# Power To And From The Camper



## Metal Dad (Jun 4, 2013)

If I pay the bill, the lights stay on. Other than that detail, I know nothing about electricity.

When I go to pick up the camper from the storage yard, the batteries will no doubt be dead, by the time I've hitched up and plugged it in to the truck and drive home to start packing, they'll have a bit of a charge.

With that considered, I unplug the 7-way whenever I stop for like a meal on the road, or whilst hitched in the driveway, but parked overnight.

Is this necessary? 
Will leaving it plugged in damage or drain the truck battery? 
Is it common for the camper batteries to drain to dead, or have these seen their day?


----------



## Oregon_Camper (Sep 13, 2004)

Unless you have your truck wired different than normal, I don't think it will power the trailer connection unless the truck is running. I've left mine connected for days while at my house with no problems.

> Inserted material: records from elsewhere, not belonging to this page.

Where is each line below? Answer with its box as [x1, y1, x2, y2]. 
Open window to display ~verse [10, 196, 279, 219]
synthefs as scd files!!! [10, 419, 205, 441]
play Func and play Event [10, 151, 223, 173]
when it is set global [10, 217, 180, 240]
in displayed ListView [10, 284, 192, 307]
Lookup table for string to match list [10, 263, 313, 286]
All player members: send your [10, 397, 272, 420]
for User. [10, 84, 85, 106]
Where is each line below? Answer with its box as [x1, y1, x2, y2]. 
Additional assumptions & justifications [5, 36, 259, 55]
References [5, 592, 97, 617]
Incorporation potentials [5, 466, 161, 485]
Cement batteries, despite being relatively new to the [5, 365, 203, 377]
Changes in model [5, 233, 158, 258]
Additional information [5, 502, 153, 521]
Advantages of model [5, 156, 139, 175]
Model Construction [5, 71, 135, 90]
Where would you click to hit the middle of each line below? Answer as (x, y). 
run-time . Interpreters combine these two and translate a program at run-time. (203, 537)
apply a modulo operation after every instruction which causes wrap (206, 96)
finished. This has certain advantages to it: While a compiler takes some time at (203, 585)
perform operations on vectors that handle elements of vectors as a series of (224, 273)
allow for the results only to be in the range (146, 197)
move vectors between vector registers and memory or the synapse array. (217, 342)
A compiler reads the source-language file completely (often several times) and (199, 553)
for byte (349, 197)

Normally your radio and gas detectors will drain your RV's battery over time while in storage.

To fixed this issue, you can either disconnect one battery connection each time you park your trailer or install a disconnect switch.

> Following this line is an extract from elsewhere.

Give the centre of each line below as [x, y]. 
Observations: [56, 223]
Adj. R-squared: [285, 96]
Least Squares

Here is an example of a basic disconnect switch....cost is about $10.


----------



## Todd&Regan (Jul 1, 2010)

Disconnect the battery whenever you put it away for storage. That way the battery will not be drained.


----------



## Snow (Sep 27, 2011)

It depends on how the charge lie from the truck is wired.. If it is wired after the ignition switch, then NO leaving the 7way plugged in while parked will not kill the truck battery BUT (always one of those) if the charge line is wired before the ignition then YES it could kill the truck battery.. Easy way to tell is connect a volt meter between the charge line and ground at the receptacle, with the truck off see if you have power across the two points.. if there is power then your charge line is wired before the ignition...


----------



## Metal Dad (Jun 4, 2013)

Wow! That was quick. What great info! Thanks one and all. I'll check it out and see what happens.

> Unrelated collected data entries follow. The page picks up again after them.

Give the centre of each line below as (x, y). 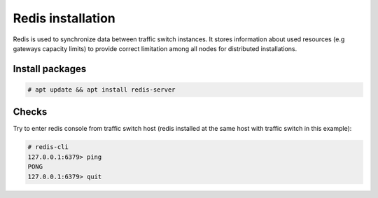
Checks (30, 112)
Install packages (50, 69)
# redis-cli (48, 147)
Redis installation (64, 18)
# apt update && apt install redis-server (101, 90)
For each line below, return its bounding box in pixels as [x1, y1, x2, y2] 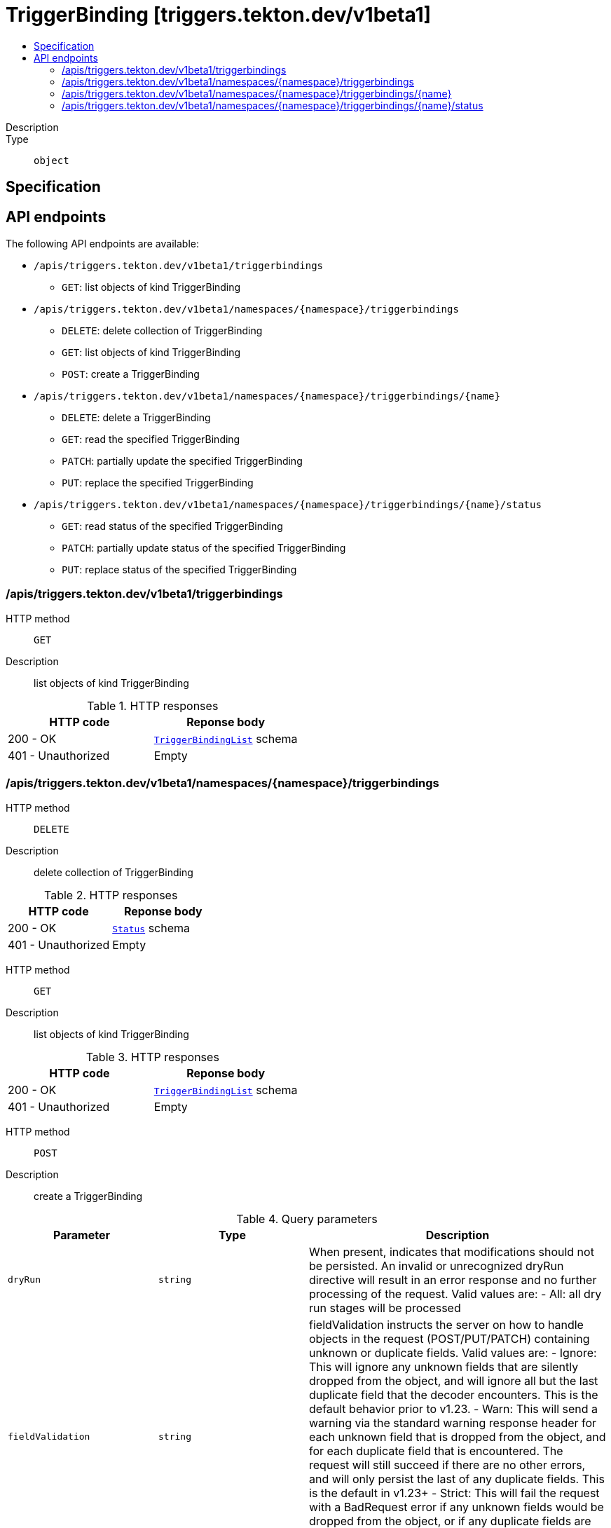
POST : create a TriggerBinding [62, 368, 200, 381]
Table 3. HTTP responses [85, 1049, 219, 1064]
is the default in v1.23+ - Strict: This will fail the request [309, 1485, 600, 1500]
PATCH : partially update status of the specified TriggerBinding [62, 542, 346, 554]
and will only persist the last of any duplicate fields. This [309, 1471, 605, 1486]
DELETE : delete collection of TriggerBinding [62, 325, 263, 337]
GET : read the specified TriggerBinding [62, 433, 240, 446]
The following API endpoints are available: [6, 238, 199, 250]

Though I've not hooked it up to a meter yet, I'm inclined to think it's pre-ignition wired because the first time I went to hitch it up, I plugged in the 7-way and heard music. The wife and kids left the radio on while showing it off when we first brought it home.

I can't rely on the wiring to be done with any sense of normalcy in my truck, as the prior owner installed a sound and alarm system, and removed it before selling, locks work occasionally by the fob, and every once in a while... I'll hit the button to unlock and the wipers make a single pass across the windshield. I've decided to conside it quaint.

I won't be surprised if the batts are original 2005 as well. I haven't looked under the tank cover much yet. I've had it out 3 times, and twice more to move it. Gonna look at OC's disconnect option.


----------